Your task - Show all lines from the records below in which the string "profesionales" is present.

☆ ☆ ☆ ☆

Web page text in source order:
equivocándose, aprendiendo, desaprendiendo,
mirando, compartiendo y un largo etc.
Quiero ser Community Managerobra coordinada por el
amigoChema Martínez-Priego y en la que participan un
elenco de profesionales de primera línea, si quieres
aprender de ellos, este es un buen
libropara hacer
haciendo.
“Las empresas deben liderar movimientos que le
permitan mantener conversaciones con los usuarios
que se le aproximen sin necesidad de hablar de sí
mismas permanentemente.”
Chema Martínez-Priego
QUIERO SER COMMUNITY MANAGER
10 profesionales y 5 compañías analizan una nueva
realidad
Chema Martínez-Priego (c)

☆ ☆ ☆ ☆

Task solution -
elenco de profesionales de primera línea, si quieres
10 profesionales y 5 compañías analizan una nueva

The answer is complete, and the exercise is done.